# Printing issues and Maverick



## wonderings (Jun 10, 2003)

I always test a new version of OS X on my machine before ever installing it on the rest of the machines at work. It is frustrating that with almost every major OS X update (lion, mountain lion, mavericks, etc) that it brings about printing issues. Do they change that much in OS X to effect printing? I will have to switch back to mountain lion tonight just to regain normal functionality with printing. Everything else in mavericks works fine, love the tabbed folders, etc. I am trying to print to our RIP but it is a no go now. Constantly pauses the print cue. I tried getting a new ppd from pressteks website, no change. Tried reinstalling the printers, again with no change. A very frustrating experience. 

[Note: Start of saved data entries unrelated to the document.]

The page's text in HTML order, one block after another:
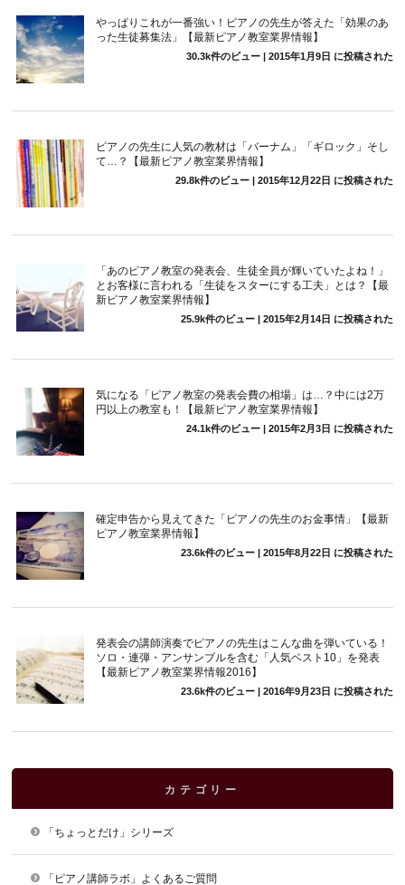
やっぱりこれが一番強い！ピアノの先生が答えた「効果のあ
った生徒募集法」【最新ピアノ教室業界情報】
30.3k件のビュー| 2015年1月9日 に投稿された
ピアノの先生に人気の教材は「バーナム」「ギロック」そし
て…？【最新ピアノ教室業界情報】
29.8k件のビュー| 2015年12月22日 に投稿された
「あのピアノ教室の発表会、生徒全員が輝いていたよね！」
とお客様に言われる「生徒をスターにする工夫」とは？【最
新ピアノ教室業界情報】
25.9k件のビュー| 2015年2月14日 に投稿された
気になる「ピアノ教室の発表会費の相場」は…？中には2万
円以上の教室も！【最新ピアノ教室業界情報】
24.1k件のビュー| 2015年2月3日 に投稿された
確定申告から見えてきた「ピアノの先生のお金事情」【最新
ピアノ教室業界情報】
23.6k件のビュー| 2015年8月22日 に投稿された
発表会の講師演奏でピアノの先生はこんな曲を弾いている！
ソロ・連弾・アンサンブルを含む「人気ベスト10」を発表
【最新ピアノ教室業界情報2016】
23.6k件のビュー| 2016年9月23日 に投稿された
カテゴリー
「ちょっとだけ」シリーズ
「ピアノ講師ラボ」よくあるご質問

Even with our Xerox digital press (DC260) there are issues when sending larger files. I can work around that one easily at least. It is very frustrating that an update like this seems to bring about so many problems when it comes to printing. Especially since there is no real huge difference between mountain lion and mavericks that I can see. Seems like little tweaks here and there, again not sure why they would change things so much that it would effect printer drivers and such.


----------



## screature (May 14, 2007)

Early adoption is a real bitch as I have come to learn over the years...

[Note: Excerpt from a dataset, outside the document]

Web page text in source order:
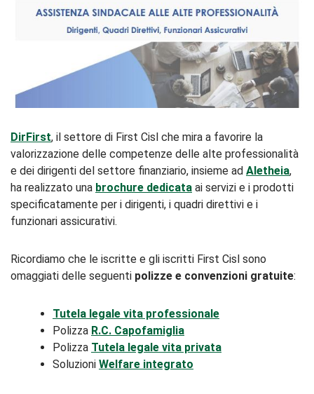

That is why I always wait until at least x.3.x or more.

I am still happily running 10.6.8 my old Mac Pro for my Pro needs.

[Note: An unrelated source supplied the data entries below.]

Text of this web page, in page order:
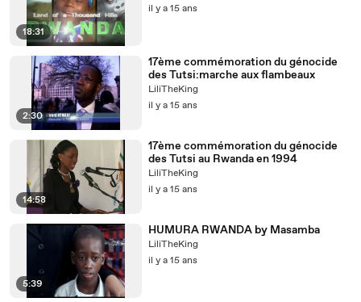
18:31
il y a 15 ans
2:30
17ème commémoration du génocide
des Tutsi:marche aux flambeaux
LiliTheKing
il y a 15 ans
14:58
17ème commémoration du génocide
des Tutsi au Rwanda en 1994
LiliTheKing
il y a 15 ans
5:39
HUMURA RWANDA by Masamba
LiliTheKing
il y a 15 ans
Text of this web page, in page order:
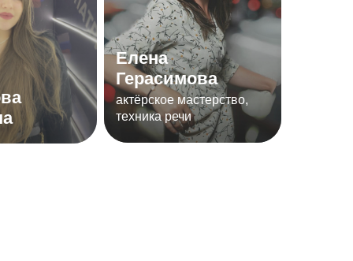
Елена
Герасимова
актёрское мастерство,
техника речи
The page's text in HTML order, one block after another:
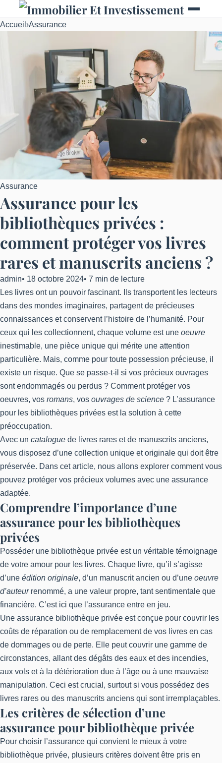
Accueil ›Assurance
Assurance
Assurance pour les
bibliothèques privées :
comment protéger vos livres
rares et manuscrits anciens ?
admin• 18 octobre 2024• 7 min de lecture
Les livres ont un pouvoir fascinant. Ils transportent les lecteurs
dans des mondes imaginaires, partagent de précieuses
connaissances et conservent l’histoire de l’humanité. Pour
ceux qui les collectionnent, chaque volume est une oeuvre
inestimable, une pièce unique qui mérite une attention
particulière. Mais, comme pour toute possession précieuse, il
existe un risque. Que se passe-t-il si vos précieux ouvrages
sont endommagés ou perdus ? Comment protéger vos
oeuvres, vos romans, vos ouvrages de science ? L’assurance
pour les bibliothèques privées est la solution à cette
préoccupation.
Avec un catalogue de livres rares et de manuscrits anciens,
vous disposez d’une collection unique et originale qui doit être
préservée. Dans cet article, nous allons explorer comment vous
pouvez protéger vos précieux volumes avec une assurance
adaptée.
Comprendre l’importance d’une
assurance pour les bibliothèques
privées
Posséder une bibliothèque privée est un véritable témoignage
de votre amour pour les livres. Chaque livre, qu’il s’agisse
d’une édition originale, d’un manuscrit ancien ou d’une oeuvre
d’auteurrenommé, a une valeur propre, tant sentimentale que
financière. C’est ici que l’assurance entre en jeu.
Une assurance bibliothèque privée est conçue pour couvrir les
coûts de réparation ou de remplacement de vos livres en cas
de dommages ou de perte. Elle peut couvrir une gamme de
circonstances, allant des dégâts des eaux et des incendies,
aux vols et à la détérioration due à l’âge ou à une mauvaise
manipulation. Ceci est crucial, surtout si vous possédez des
livres rares ou des manuscrits anciens qui sont irremplaçables.
Les critères de sélection d’une
assurance pour bibliothèque privée
Pour choisir l’assurance qui convient le mieux à votre
bibliothèque privée, plusieurs critères doivent être pris en

I will admit that I have another Boot Disk running 10.7 just because I want to play a certain game.

I hope you backed up your last working version of mountain lion that you can revert to...


----------



## wonderings (Jun 10, 2003)

screature said:


> Early adoption is a real bitch as I have come to learn over the years...
> 
> That is why I always wait until at least x.3.x or more.
> 
> ...



I always do a time machine backup. Took an hour over lunch to revert back to mountain lion.


----------



## wonderings (Jun 10, 2003)

Seems the paused printer issue is a common problem for many people across a wide variety of printers.


----------



## macintosh doctor (Mar 23, 2009)

i always joke with my clients who think the $20 upgrade for the OS in this case $0 upgrade is a deal..
it is always a $2000 upgrade, people are finally coming to terms with that..

- new software 
- new hardware [ printers, ram etc]

it is never a $20 upgrade LOL


----------



## wonderings (Jun 10, 2003)

macintosh doctor said:


> i always joke with my clients who think the $20 upgrade for the OS in this case $0 upgrade is a deal..
> it is always a $2000 upgrade, people are finally coming to terms with that..
> 
> - new software
> ...


I think there has been only one case with our machines of it no longer being supported by a new update of OS X, it just takes time for drivers and updates to come out to work with them. It is frustrating, especially with Mavericks as it does not seem like a radical shift or change from mountain lion, just some nice tweaks. Not sure why or what would change in the regards to printing that would cause issues like this.


----------



## Oakbridge (Mar 8, 2005)

Oddly enough when I just tried my HP 2605 Colour Laser (which is 6+ years old) it printed fine. HP is usually one of the worst for supporting new OSs. 

Perhaps the reason is that printing consumption is way down with each new release. Obviously some people still need to print, but I know that the majority of my clients are looking for ways to reduce their printed output. 

For my business, I can't remember the last time I printed something.


----------